July 23, 2008 at 8:44 am (bread, dessert, education, food, music, recipes, travel)

I’ve been really quiet with the posts lately – it’s been really crazily busy with all these workshops to prepare for and teach.  I just got back from Williams College.  It’s a really beautiful campus, just what you might expect from an old New England college campus.  There are also mountains – the famed mountains of “purple mountain majesties” – surrounding the campus.

And the people are all lovely.  I ate the most delicious and pure fruit pies baked by someone who lives in Vermont.  Great crust.  The filling of the peach pie was perfect.  My guess is she added little or no sugar and just let the peaches be peaches.  There was also a mixed berry pie.  The rumor is that she picked her own berries.  There was an almond flavor in the berry filling that was really nice.  The baker’s name is Kathy or Cathy.  The pie boxes said “Brick Oven Bakery.”  But I was unable to find anything on the web.  You have to be in the know!

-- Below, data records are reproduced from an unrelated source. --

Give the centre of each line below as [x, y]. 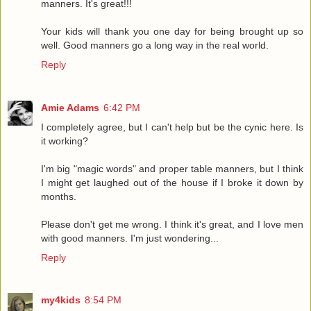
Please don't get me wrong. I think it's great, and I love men [172, 224]
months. [59, 196]
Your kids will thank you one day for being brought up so [172, 31]
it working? [65, 141]
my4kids [61, 300]
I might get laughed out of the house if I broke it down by [172, 182]
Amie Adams [70, 107]
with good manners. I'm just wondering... [130, 238]
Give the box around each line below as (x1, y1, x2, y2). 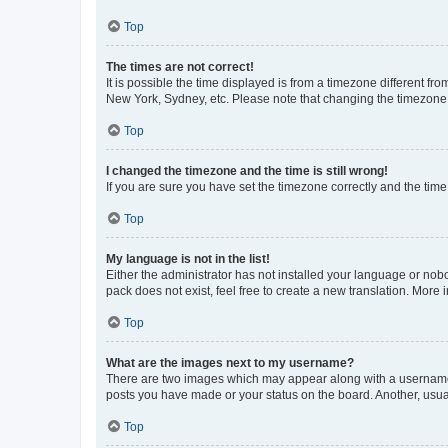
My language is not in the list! (106, 251, 270, 266)
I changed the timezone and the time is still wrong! (106, 163, 388, 178)
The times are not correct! (106, 59, 254, 74)
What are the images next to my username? (106, 355, 354, 370)
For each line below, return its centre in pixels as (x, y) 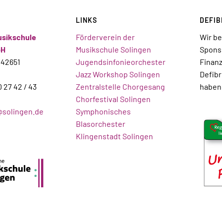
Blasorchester (100, 123)
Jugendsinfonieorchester (120, 61)
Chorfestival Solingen (113, 99)
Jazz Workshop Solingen (118, 74)
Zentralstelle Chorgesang (120, 86)
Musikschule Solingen (113, 49)
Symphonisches (103, 111)
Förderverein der (105, 37)
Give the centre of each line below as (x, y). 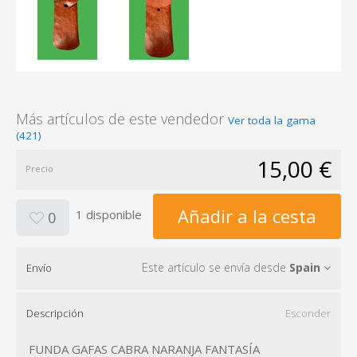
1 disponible (109, 215)
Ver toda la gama (272, 120)
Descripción (55, 313)
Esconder (308, 313)
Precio (39, 168)
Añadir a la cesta (247, 216)
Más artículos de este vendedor (122, 118)
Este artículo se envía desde (216, 267)
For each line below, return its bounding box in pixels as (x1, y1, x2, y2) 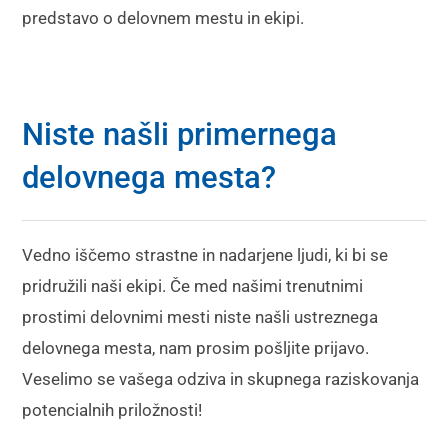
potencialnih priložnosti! (22, 400, 203, 421)
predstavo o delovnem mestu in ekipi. (22, 7, 305, 28)
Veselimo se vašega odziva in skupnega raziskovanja (22, 369, 420, 390)
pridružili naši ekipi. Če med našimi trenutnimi (22, 276, 364, 297)
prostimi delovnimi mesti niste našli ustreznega (22, 307, 379, 328)
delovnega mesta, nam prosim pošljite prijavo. (22, 338, 370, 359)
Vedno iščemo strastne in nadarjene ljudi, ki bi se (22, 245, 389, 266)
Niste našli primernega (22, 115, 338, 153)
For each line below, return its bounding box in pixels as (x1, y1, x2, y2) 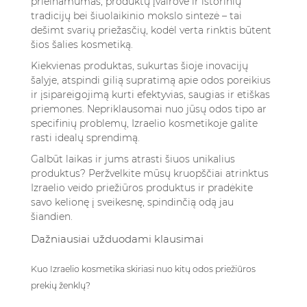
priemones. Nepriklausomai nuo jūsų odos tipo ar (31, 103, 267, 115)
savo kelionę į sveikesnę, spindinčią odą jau (31, 196, 234, 208)
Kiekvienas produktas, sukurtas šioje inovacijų (31, 60, 248, 72)
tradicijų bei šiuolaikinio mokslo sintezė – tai (31, 10, 242, 22)
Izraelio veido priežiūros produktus (31, 182, 195, 194)
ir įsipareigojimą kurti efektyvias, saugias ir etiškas (31, 88, 270, 101)
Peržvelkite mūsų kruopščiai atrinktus (88, 167, 269, 180)
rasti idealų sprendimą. (31, 132, 140, 144)
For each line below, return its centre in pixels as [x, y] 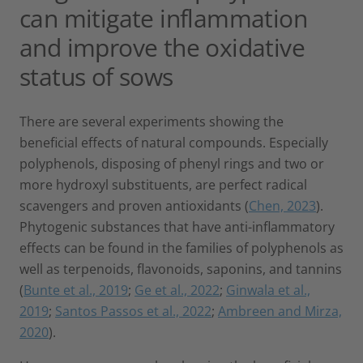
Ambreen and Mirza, [280, 311]
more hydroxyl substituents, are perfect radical [163, 184]
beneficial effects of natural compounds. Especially [174, 142]
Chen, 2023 [282, 205]
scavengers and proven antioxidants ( [134, 205]
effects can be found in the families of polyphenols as [181, 248]
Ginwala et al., [268, 290]
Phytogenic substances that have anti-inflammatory [177, 226]
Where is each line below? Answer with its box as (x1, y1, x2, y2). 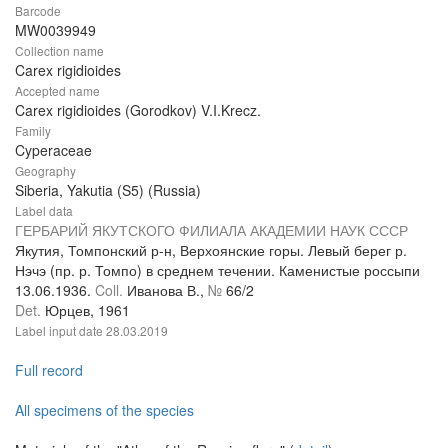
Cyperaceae (15, 140, 92, 161)
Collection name (15, 42, 104, 60)
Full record (15, 360, 83, 381)
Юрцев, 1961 (45, 300, 130, 321)
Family (15, 122, 51, 140)
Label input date (15, 322, 106, 340)
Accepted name (15, 82, 100, 100)
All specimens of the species (15, 400, 194, 421)
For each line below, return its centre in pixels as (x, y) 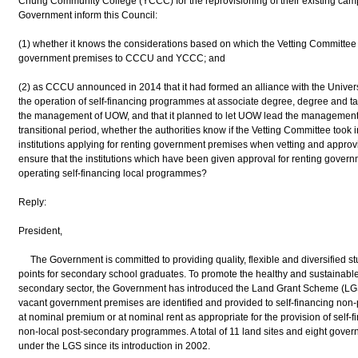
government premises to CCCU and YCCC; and (121, 58)
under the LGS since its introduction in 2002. (114, 346)
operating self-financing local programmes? (112, 173)
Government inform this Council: (88, 15)
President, (40, 231)
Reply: (32, 202)
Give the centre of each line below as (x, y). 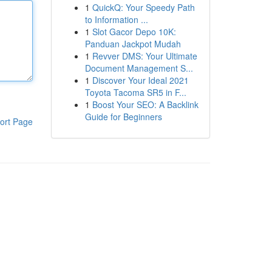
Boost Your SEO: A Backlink (145, 104)
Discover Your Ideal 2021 (140, 80)
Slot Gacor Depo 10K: (134, 32)
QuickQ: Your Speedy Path (143, 7)
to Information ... (116, 19)
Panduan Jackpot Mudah (133, 44)
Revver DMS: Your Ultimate (144, 56)
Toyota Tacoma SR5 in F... (135, 92)
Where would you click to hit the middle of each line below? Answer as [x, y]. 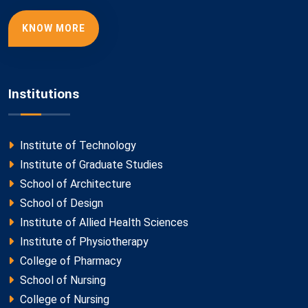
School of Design [60, 203]
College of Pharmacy [69, 261]
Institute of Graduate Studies [90, 164]
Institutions [44, 94]
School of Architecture [74, 184]
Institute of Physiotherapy [83, 241]
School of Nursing [62, 280]
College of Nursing [63, 299]
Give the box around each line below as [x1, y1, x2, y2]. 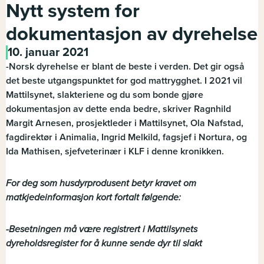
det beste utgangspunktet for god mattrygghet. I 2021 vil [6, 75, 242, 87]
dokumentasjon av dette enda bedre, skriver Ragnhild [6, 103, 231, 115]
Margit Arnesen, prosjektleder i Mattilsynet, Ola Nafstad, [6, 117, 243, 130]
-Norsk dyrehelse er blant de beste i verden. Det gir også [6, 61, 245, 73]
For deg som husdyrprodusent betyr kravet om [6, 177, 196, 190]
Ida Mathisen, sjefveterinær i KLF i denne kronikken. [6, 146, 224, 158]
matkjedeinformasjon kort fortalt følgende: [6, 192, 181, 204]
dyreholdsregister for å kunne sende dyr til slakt [6, 237, 202, 250]
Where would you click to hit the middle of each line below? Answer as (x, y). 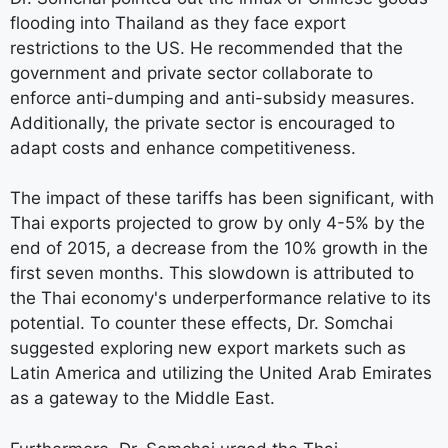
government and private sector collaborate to (191, 72)
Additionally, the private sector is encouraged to (202, 122)
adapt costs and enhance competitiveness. (183, 147)
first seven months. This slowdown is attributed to (212, 273)
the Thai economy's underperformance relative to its (220, 298)
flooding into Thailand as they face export (178, 22)
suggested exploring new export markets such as (208, 348)
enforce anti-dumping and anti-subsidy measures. (212, 97)
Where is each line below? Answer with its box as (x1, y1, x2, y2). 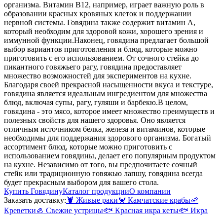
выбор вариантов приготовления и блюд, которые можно (4, 45, 197, 54)
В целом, (158, 98, 188, 107)
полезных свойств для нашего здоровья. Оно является (4, 116, 185, 125)
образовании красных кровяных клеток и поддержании (4, 9, 191, 18)
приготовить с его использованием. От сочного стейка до (4, 54, 199, 63)
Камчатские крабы (128, 196, 190, 205)
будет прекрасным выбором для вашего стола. (4, 178, 159, 187)
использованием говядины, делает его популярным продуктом (4, 151, 216, 160)
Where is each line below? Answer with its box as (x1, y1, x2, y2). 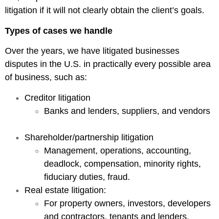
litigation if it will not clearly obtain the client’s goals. (5, 5, 204, 16)
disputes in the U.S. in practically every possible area (5, 59, 211, 69)
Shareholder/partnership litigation (24, 132, 153, 142)
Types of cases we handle (5, 25, 112, 36)
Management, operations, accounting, (44, 145, 191, 155)
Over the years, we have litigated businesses (5, 46, 179, 56)
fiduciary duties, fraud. (44, 172, 130, 182)
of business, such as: (5, 72, 87, 83)
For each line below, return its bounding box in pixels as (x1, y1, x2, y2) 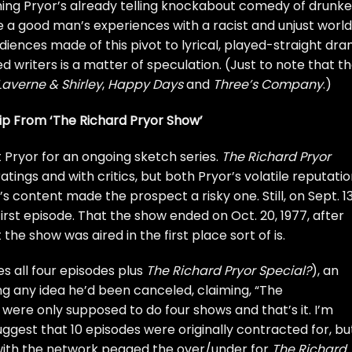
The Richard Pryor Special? (146, 262, 311, 280)
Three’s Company (213, 75, 323, 93)
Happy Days (108, 75, 183, 93)
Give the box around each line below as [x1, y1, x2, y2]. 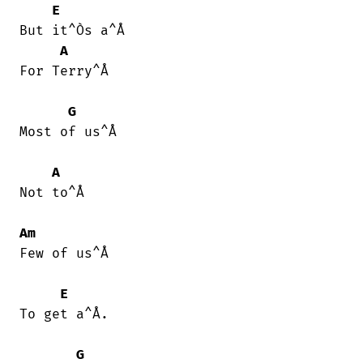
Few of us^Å [19, 246, 109, 263]
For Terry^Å [19, 63, 109, 80]
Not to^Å [19, 185, 84, 202]
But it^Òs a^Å [19, 23, 125, 40]
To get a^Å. [19, 306, 109, 323]
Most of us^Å [19, 124, 117, 141]
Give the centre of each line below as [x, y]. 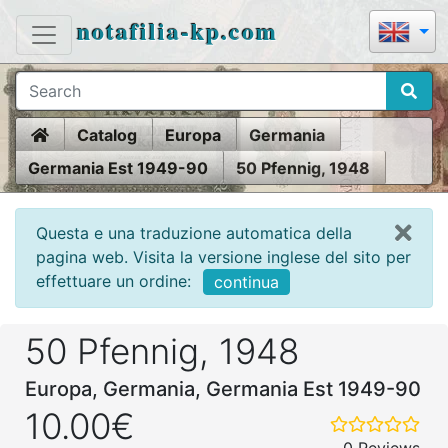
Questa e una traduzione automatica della [194, 232]
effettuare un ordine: [113, 280]
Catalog [107, 134]
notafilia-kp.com [177, 30]
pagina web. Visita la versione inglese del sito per [223, 256]
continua [246, 282]
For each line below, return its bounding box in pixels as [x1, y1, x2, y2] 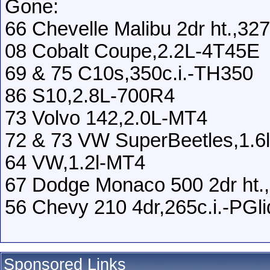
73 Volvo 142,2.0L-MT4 [5, 107, 207, 129]
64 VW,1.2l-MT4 [5, 151, 145, 174]
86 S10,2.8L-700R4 [5, 84, 175, 107]
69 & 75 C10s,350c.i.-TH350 [5, 62, 253, 84]
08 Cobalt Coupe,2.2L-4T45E [5, 40, 260, 62]
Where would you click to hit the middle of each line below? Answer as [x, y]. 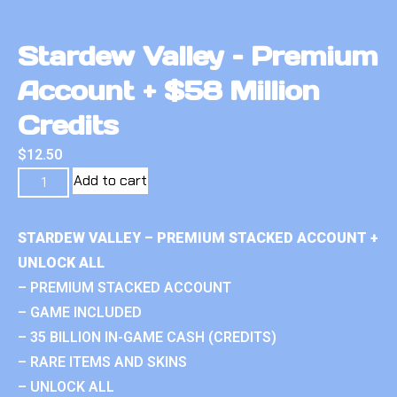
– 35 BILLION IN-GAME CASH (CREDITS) [147, 337]
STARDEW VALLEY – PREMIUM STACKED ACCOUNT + [198, 237]
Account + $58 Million [169, 90]
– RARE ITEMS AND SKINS [102, 362]
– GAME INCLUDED [80, 312]
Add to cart [111, 180]
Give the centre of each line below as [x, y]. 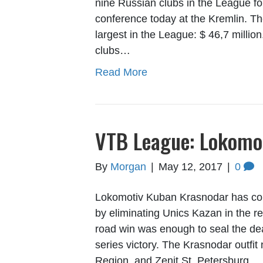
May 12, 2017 [190, 167]
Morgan [128, 167]
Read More [121, 73]
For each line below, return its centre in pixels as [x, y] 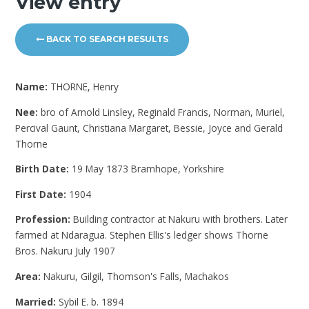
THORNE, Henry [85, 87]
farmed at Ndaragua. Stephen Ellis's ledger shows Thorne [142, 235]
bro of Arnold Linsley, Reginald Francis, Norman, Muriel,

And we had an impromptu performance by a wonderful trio – violin/fiddle, keyboard, bass/guitar – Trio Cafe Budapest.  The fiddler was the brother-in-law of one of the workshop attendees and when the originally scheduled outdoor performance was rained out (by a huge, magnificent thunderstorm!), they came to the lounge of our dorm and gave us a private performance.  Very eclectic music – Irish, Turkish, spirituals, waltzes, jazz.  All of the music was full of emotion and spirit.  I was smiling during the whole performance, and at times, I felt the urge to run outside and start dancing in the pouring rain.  No one danced outside, but several people got up to waltz, and at the end, the whole group got up to dance.  It was all awesome!  We shared some of our extra pies with them to thank them.  It’s such a small world in southern Vermont and Northwestern Massachussetts – it turns out that the band members are friends with the baker!  Here’s another neat tidbit.  The keyboard player teaches at Williams and he studies quantum information theory.  Quantum information theory – that just blows my mind.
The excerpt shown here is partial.